Workers in Lebanon’s healthcare sector were among those killed on Tuesday, the health minister said in his press conference earlier on Wednesday.
A medical source at Beirut’s Rassoul al-Aazam Hospital, speaking to Mada Masr on condition of anonymity, confirmed that some of the portable devices had exploded inside the hospital.
Around 1,850 people were injured in the southern suburbs of Beirut on Tuesday, as well as around 750 in the south and 150 in the Bekaa. Those wounded in the south were transported to hospitals across Sidon, Nabatieh, and Sour, while ambulance services worked to transport cases in the south to hospitals in Beirut and the north.
Doctor Moanas Kalkash, the director of Marj Ayoun Government Hospital, told Mada Masr that four patients came to the hospital he manages in the south after Tuesday afternoon’s explosions. Those injured suffered wounds to the face, stomach and hands, he said, noting that two of the patients were still at the hospital receiving treatment. The source at Rassoul al-Aazam Hospital and two other medical sources from hospitals in the south said that they treated dozens of similar injuries each.
MP Elias Jradi, an ophthalmologist, told Mada Masr that he headed to the hospitals in Nabatieh and spent several hours treating eye injuries there.
Iranian Ambassador to Lebanon Mojtaba Amini, who was among those injured in the attack, also suffered eye injuries.
Until now, Israel has not officially claimed responsibility for the operation. An informed source speaking anonymously to Axios, however, said that Israeli Prime Minister Benjamin Netanyahu, senior members of his Cabinet and security sources had given prior approval.
US State Secretary Antony Blinken, in Cairo on Wednesday for another round of Gaza ceasefire talks, said that the United States was still gathering facts and insisted that the US did not know about and was not involved in the explosions while warning “all parties” against the escalation of the conflict in the region.
Multiple scenarios were presented in the media to explain what caused the pagers to explode on Tuesday. The devices were described as rigged with explosives by Israel ahead of their delivery to Hezbollah by US officials who spoke anonymously to the New York Times.
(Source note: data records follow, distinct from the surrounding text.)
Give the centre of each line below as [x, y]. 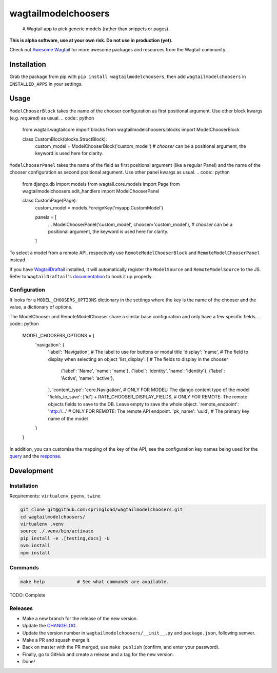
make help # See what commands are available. [95, 582]
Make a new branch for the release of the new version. [80, 618]
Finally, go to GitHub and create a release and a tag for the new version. [98, 654]
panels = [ [46, 217]
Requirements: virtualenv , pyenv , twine [55, 496]
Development [32, 470]
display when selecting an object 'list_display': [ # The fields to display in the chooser [138, 359]
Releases [21, 608]
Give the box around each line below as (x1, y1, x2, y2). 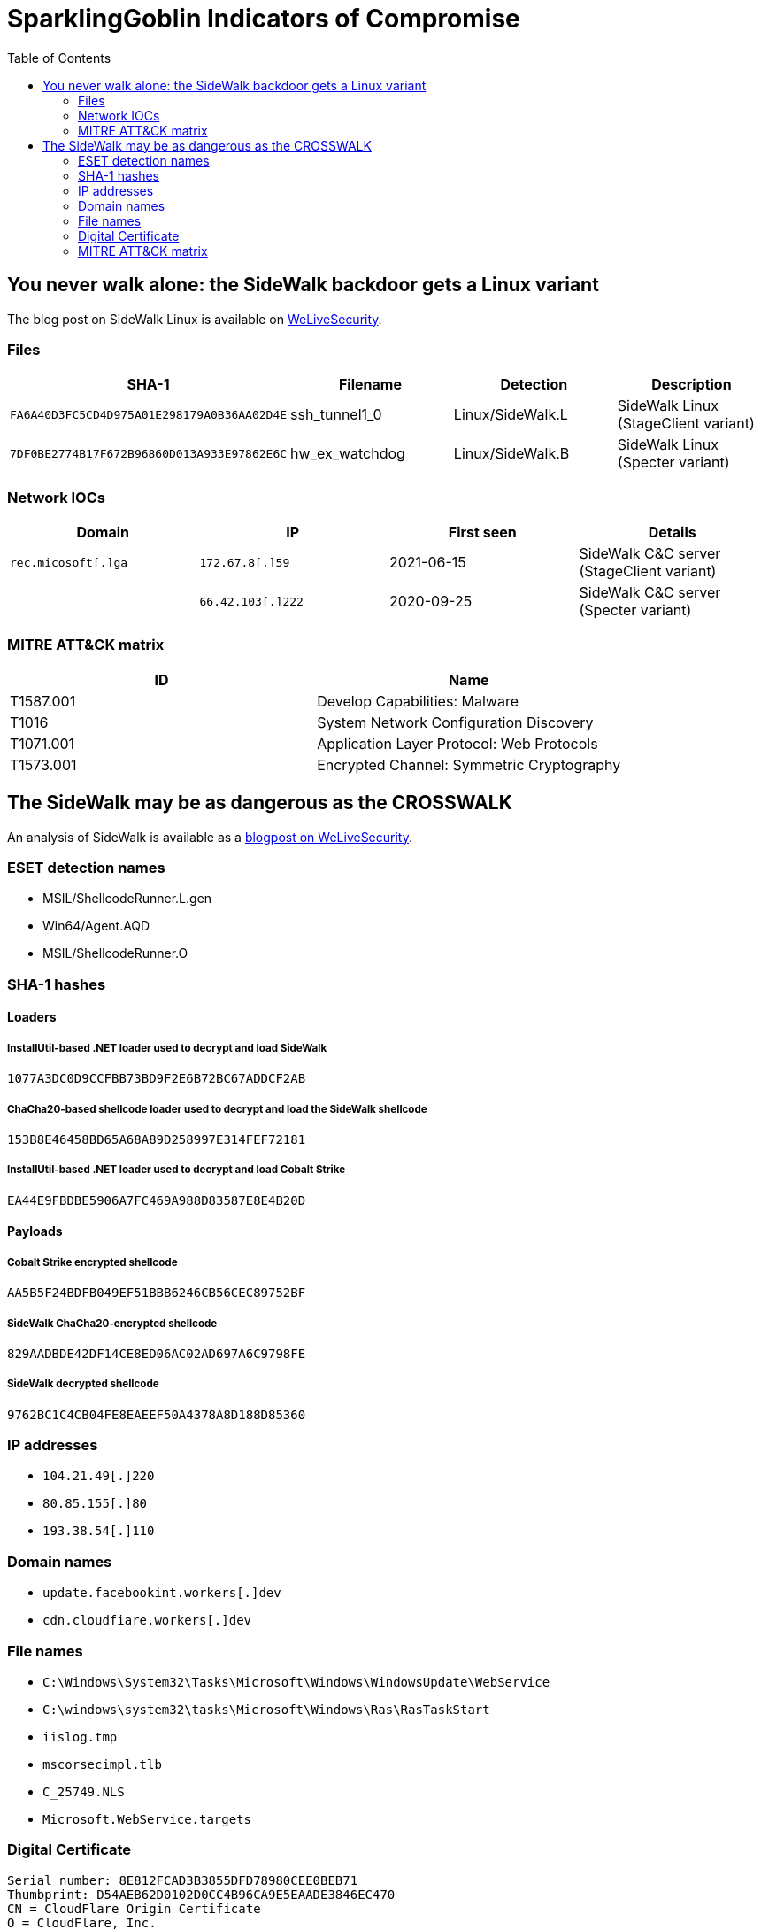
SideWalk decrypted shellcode (7, 1378, 159, 1391)
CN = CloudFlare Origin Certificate (7, 1901, 261, 1916)
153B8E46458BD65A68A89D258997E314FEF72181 (7, 1131, 306, 1146)
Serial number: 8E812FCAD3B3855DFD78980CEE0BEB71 (7, 1872, 358, 1888)
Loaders (7, 1009, 57, 1025)
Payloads (7, 1224, 63, 1239)
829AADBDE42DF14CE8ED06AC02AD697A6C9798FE (7, 1346, 306, 1361)
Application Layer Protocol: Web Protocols (317, 734, 598, 753)
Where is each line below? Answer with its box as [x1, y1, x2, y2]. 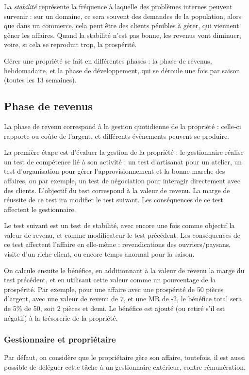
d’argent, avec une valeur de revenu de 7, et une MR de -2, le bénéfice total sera [4, 293, 242, 304]
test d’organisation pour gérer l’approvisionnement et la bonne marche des [4, 166, 225, 176]
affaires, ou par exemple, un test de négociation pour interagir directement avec [4, 175, 240, 185]
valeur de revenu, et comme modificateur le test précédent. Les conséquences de [4, 229, 241, 240]
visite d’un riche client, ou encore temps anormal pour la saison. [4, 249, 195, 259]
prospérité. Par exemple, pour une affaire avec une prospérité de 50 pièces [4, 284, 224, 294]
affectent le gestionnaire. [4, 204, 76, 214]
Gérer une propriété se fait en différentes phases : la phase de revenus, [4, 55, 212, 65]
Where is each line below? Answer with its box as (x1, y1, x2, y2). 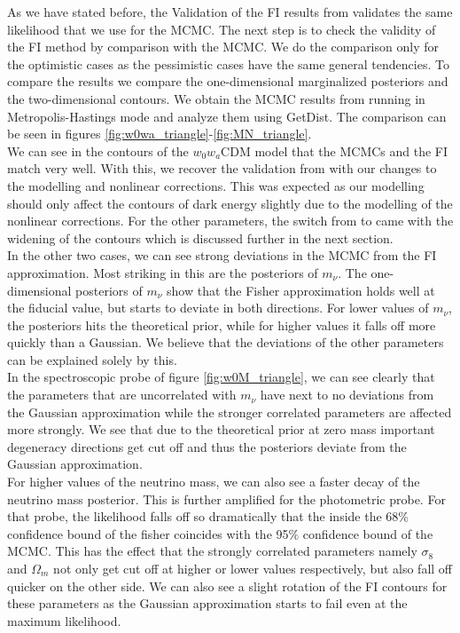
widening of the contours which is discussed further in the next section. (7, 228, 394, 247)
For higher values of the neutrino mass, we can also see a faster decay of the (7, 472, 420, 491)
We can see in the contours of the (7, 141, 189, 160)
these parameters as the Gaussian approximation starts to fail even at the (7, 594, 408, 613)
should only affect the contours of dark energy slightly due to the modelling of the (7, 194, 453, 212)
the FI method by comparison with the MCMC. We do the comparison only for (7, 37, 439, 56)
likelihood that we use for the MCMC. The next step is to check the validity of (7, 20, 436, 38)
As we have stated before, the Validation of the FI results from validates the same (7, 3, 453, 20)
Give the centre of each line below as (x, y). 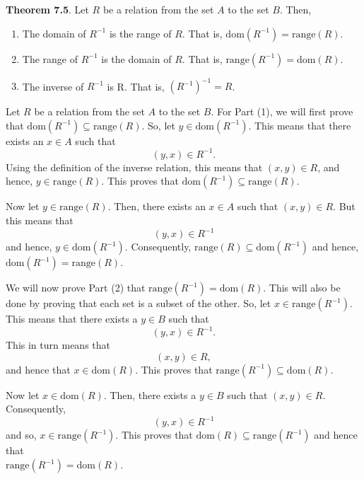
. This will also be (302, 288)
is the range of (140, 33)
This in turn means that (58, 345)
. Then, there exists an (157, 206)
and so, (21, 435)
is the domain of (136, 58)
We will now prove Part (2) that (76, 288)
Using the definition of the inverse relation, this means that (134, 167)
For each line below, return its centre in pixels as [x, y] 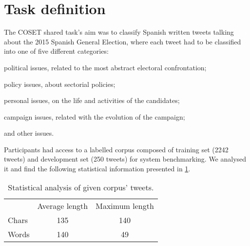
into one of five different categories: [56, 51]
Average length [63, 205]
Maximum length [125, 205]
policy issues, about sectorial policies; [60, 84]
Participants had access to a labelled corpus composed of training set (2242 [116, 149]
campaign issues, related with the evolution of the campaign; [95, 116]
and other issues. [29, 133]
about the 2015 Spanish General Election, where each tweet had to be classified [123, 41]
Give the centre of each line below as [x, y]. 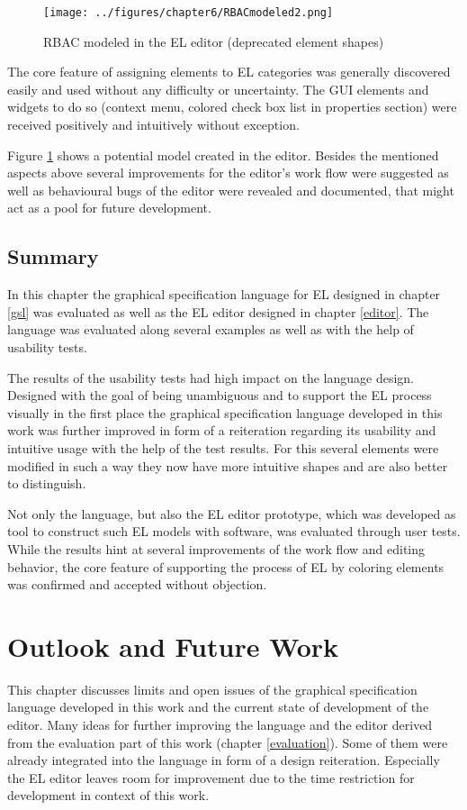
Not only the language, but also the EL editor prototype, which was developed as [232, 513]
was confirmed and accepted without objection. [137, 584]
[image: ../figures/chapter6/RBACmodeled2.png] [189, 13]
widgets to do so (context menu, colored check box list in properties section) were [232, 107]
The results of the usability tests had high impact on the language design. [211, 377]
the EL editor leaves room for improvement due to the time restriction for [211, 777]
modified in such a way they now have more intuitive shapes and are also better [228, 465]
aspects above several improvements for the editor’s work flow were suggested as [228, 173]
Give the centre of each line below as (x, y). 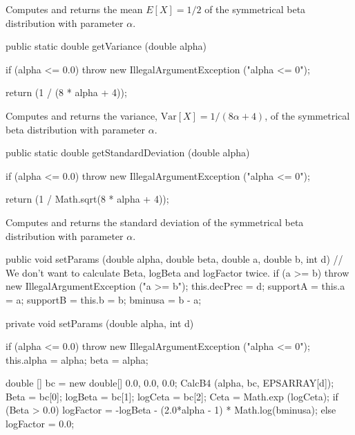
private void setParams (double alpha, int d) (100, 323)
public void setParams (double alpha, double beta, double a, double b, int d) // (174, 259)
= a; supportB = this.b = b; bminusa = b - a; (104, 299)
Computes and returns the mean (74, 9)
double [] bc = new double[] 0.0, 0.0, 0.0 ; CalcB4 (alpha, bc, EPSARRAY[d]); (170, 383)
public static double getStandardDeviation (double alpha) (128, 152)
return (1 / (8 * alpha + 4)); (66, 92)
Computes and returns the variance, (81, 115)
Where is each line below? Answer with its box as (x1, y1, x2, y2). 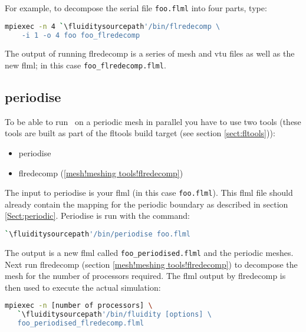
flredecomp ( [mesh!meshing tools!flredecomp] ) (18, 166, 183, 179)
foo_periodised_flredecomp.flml (17, 319, 144, 328)
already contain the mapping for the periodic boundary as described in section (5, 198, 288, 210)
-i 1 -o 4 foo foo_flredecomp (21, 31, 140, 40)
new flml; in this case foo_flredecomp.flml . (5, 59, 166, 71)
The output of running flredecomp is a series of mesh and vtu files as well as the (5, 47, 295, 60)
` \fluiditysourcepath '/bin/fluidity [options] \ (17, 310, 212, 319)
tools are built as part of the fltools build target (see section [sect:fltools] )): (5, 127, 275, 139)
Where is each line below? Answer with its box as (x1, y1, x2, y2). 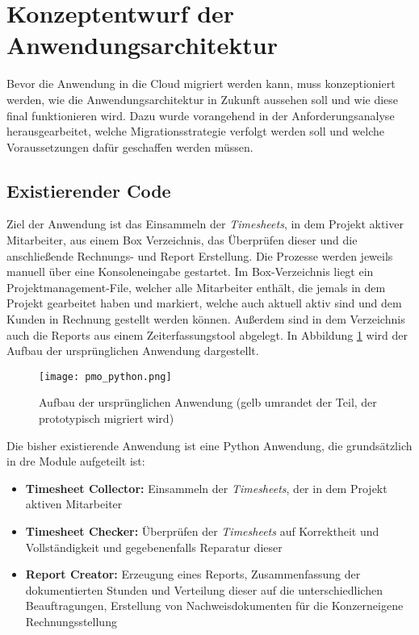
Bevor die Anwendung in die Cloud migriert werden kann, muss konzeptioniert (6, 75, 396, 92)
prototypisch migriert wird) (39, 410, 174, 427)
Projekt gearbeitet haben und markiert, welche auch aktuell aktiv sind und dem (6, 295, 402, 311)
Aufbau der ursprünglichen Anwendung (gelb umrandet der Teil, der (39, 394, 377, 411)
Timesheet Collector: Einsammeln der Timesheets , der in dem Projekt (25, 479, 388, 496)
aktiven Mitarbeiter (25, 495, 123, 512)
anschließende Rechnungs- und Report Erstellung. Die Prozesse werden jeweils (6, 247, 393, 264)
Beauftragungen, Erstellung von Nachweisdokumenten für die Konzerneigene (25, 597, 404, 614)
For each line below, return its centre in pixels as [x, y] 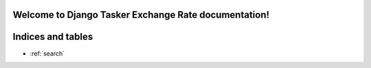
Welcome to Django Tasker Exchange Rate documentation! [141, 15]
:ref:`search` [47, 53]
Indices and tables [53, 37]
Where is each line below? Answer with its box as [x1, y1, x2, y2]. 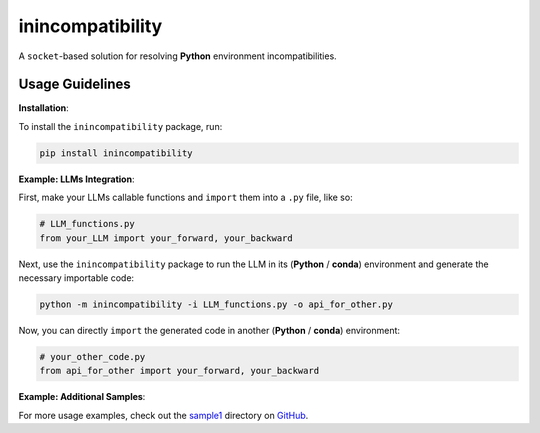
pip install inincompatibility [39, 147, 194, 159]
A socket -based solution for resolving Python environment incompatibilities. [18, 50, 337, 62]
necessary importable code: [18, 271, 135, 284]
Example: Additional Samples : [18, 391, 146, 403]
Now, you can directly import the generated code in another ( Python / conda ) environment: [18, 324, 400, 336]
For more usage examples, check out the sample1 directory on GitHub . [18, 409, 309, 421]
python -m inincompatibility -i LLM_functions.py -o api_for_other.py [39, 298, 394, 310]
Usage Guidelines [18, 76, 132, 93]
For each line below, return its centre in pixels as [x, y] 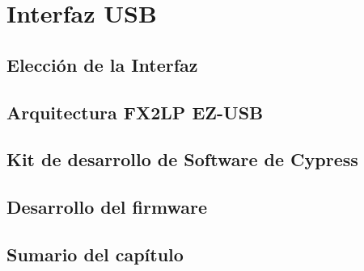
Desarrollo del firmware [107, 207]
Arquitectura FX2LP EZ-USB [135, 112]
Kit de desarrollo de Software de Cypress [182, 159]
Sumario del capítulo [95, 254]
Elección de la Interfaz [102, 64]
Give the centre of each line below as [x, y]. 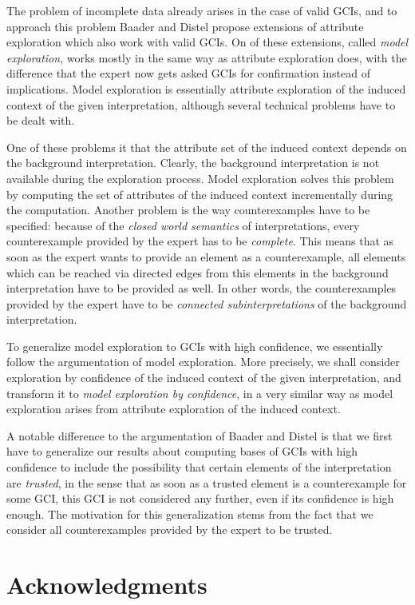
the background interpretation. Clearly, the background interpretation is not [193, 163]
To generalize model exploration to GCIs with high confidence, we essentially [195, 346]
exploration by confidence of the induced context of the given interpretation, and [204, 378]
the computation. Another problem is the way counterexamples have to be [188, 210]
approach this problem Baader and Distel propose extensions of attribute [185, 26]
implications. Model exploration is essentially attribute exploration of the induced [206, 88]
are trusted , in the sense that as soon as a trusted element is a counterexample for [207, 482]
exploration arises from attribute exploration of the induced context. [174, 409]
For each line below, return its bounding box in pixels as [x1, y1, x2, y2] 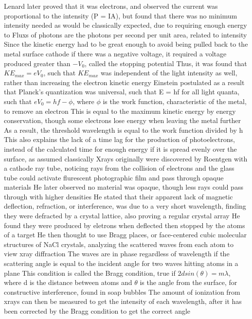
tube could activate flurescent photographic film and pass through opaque [4, 172, 224, 182]
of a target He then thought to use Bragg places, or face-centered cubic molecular [4, 230, 247, 240]
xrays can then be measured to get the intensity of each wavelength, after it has [4, 296, 242, 306]
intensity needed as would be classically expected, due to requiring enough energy [4, 20, 247, 30]
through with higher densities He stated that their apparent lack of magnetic [4, 191, 233, 201]
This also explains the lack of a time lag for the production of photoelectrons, [4, 134, 235, 144]
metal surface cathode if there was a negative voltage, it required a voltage [4, 48, 227, 58]
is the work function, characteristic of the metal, [103, 96, 247, 106]
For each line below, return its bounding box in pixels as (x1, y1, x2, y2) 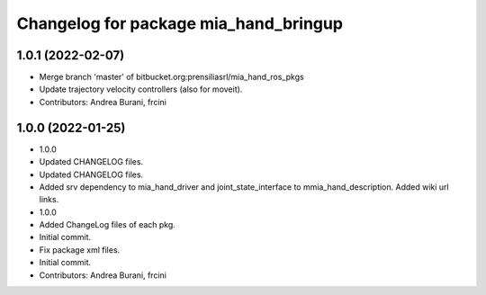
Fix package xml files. (39, 244, 121, 255)
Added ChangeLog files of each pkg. (39, 219, 175, 230)
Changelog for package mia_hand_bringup (16, 13, 344, 33)
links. (39, 194, 59, 205)
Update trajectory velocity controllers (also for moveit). (39, 84, 243, 94)
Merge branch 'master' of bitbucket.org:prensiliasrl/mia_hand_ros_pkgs (39, 72, 305, 83)
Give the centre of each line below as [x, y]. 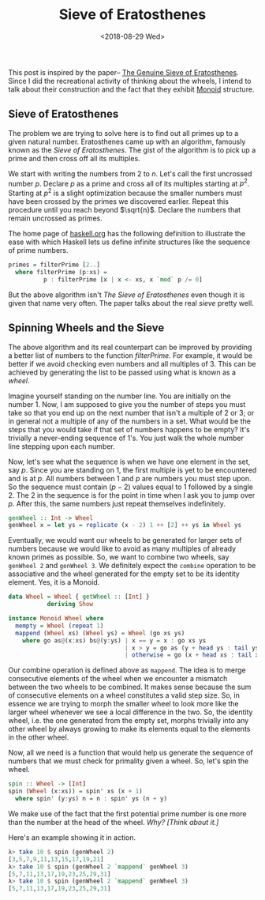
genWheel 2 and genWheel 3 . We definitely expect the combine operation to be [132, 566]
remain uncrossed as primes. [55, 218]
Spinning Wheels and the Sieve [86, 328]
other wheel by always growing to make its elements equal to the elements [129, 729]
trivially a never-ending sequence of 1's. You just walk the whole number [126, 438]
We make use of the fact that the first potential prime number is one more [127, 813]
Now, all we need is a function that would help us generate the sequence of [131, 753]
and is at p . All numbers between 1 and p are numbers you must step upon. [130, 478]
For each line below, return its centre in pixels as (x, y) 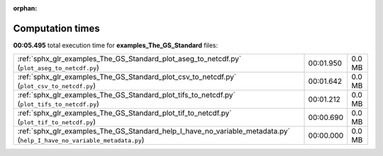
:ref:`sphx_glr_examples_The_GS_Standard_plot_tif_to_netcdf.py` (124, 113)
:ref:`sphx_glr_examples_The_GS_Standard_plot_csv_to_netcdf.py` (127, 77)
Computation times (56, 28)
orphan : (25, 8)
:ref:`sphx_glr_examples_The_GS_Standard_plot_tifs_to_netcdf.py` (126, 95)
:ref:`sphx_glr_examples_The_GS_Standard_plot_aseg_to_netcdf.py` (129, 59)
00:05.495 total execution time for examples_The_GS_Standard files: (116, 45)
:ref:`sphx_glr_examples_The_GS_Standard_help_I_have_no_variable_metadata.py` (154, 131)
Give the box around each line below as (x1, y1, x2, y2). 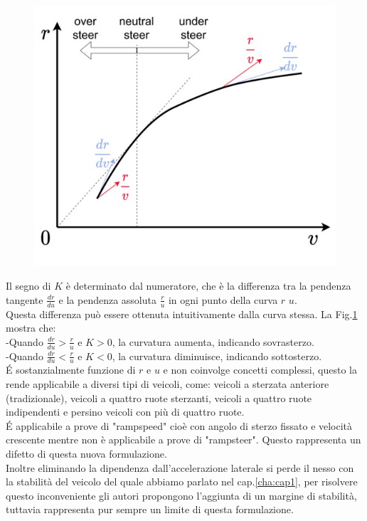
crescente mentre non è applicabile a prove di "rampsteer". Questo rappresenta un (6, 432, 361, 447)
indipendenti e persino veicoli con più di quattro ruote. (6, 404, 245, 419)
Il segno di (6, 278, 51, 293)
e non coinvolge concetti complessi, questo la (163, 362, 357, 377)
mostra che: (6, 320, 56, 335)
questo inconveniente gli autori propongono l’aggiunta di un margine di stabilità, (6, 488, 357, 502)
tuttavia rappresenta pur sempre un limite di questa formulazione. (6, 502, 294, 517)
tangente (6, 292, 43, 307)
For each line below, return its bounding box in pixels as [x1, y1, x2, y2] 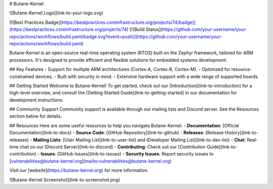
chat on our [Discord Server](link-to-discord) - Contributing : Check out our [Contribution [19, 144, 206, 150]
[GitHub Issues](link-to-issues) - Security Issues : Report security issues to [57, 151, 214, 157]
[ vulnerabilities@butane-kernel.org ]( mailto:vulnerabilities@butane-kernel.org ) [9, 158, 172, 164]
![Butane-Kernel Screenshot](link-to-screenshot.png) [9, 176, 120, 182]
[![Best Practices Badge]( [9, 19, 62, 25]
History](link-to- [224, 130, 259, 136]
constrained [9, 73, 35, 80]
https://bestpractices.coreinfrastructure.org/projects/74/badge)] [61, 19, 196, 25]
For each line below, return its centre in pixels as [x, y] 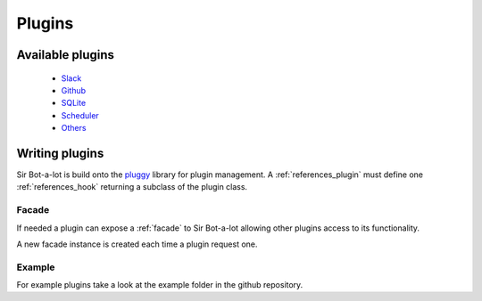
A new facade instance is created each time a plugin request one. [137, 244]
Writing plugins [60, 153]
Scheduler [80, 115]
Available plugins [66, 55]
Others [74, 128]
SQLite [74, 103]
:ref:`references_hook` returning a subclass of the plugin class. [132, 187]
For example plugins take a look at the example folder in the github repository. [160, 285]
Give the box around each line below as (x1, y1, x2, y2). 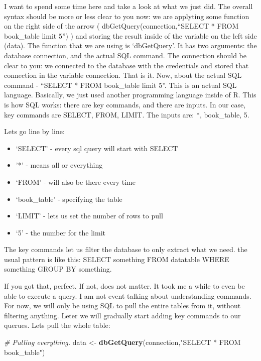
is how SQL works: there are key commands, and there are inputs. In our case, (4, 99, 246, 109)
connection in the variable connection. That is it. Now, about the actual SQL (4, 70, 242, 80)
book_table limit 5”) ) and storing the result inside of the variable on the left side (4, 30, 257, 41)
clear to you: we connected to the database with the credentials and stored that (4, 60, 249, 70)
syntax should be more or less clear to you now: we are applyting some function (4, 11, 249, 21)
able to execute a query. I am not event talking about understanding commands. (4, 290, 251, 301)
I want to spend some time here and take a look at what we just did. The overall (4, 1, 253, 11)
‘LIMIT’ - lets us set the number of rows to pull (16, 210, 163, 221)
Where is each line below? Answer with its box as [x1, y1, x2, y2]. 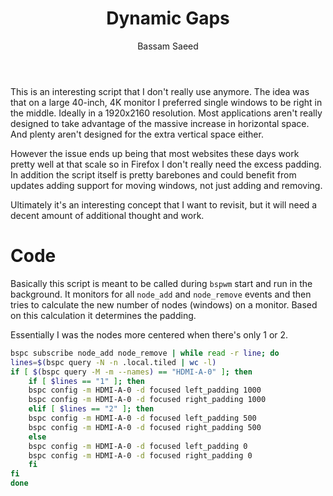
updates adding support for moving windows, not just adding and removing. [10, 179, 323, 191]
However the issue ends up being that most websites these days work [10, 147, 300, 159]
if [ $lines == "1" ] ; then [28, 376, 145, 386]
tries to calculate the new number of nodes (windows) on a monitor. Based [10, 298, 318, 311]
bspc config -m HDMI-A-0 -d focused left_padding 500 [28, 413, 257, 423]
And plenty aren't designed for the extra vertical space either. [10, 128, 264, 140]
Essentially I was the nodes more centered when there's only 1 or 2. [10, 328, 289, 341]
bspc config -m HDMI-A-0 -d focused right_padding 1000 [28, 395, 267, 405]
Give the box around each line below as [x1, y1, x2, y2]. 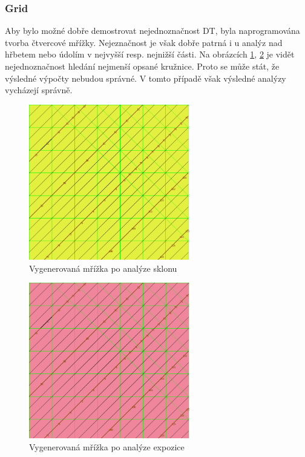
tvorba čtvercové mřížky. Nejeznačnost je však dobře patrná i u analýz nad [5, 36, 283, 48]
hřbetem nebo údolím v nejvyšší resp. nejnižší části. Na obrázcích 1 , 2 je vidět [5, 48, 295, 61]
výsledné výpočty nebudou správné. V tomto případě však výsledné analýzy [5, 71, 286, 84]
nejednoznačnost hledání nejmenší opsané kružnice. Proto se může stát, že [5, 60, 280, 72]
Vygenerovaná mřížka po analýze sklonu [29, 261, 177, 274]
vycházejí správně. [5, 84, 73, 96]
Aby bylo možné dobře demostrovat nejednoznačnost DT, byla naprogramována [5, 24, 300, 37]
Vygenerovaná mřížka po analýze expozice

A small amount of explosive material was implanted next to the battery in each pager, along with a switch that could be triggered remotely to detonate the explosives, the NYT reported.
Axios presented a scenario for the rationale behind Tuesday’s attack, citing two US official sources who said that Israel intended Tuesday’s attack to undermine Hezbollah’s confidence and create the feeling of a security breach without escalating to an all-out war.
According to the sources quoted in Axios, Israeli Defense Minister Yoav Gallant informed his US counterpart of an Israeli operation in Lebanon without sharing any specific details, just minutes before the explosions started.
Gold Apollo, the Taiwanese company that produced the pagers, distanced itself from the operation, saying that the shipment of pagers affected on Tuesday did not come directly from the Taiwanese company, but were manufactured and sold by its Budapest-based partner BAC Consulting KFT.
Hezbollah has vowed retribution for the attacks.
This text was edited after publication to reflect updated information.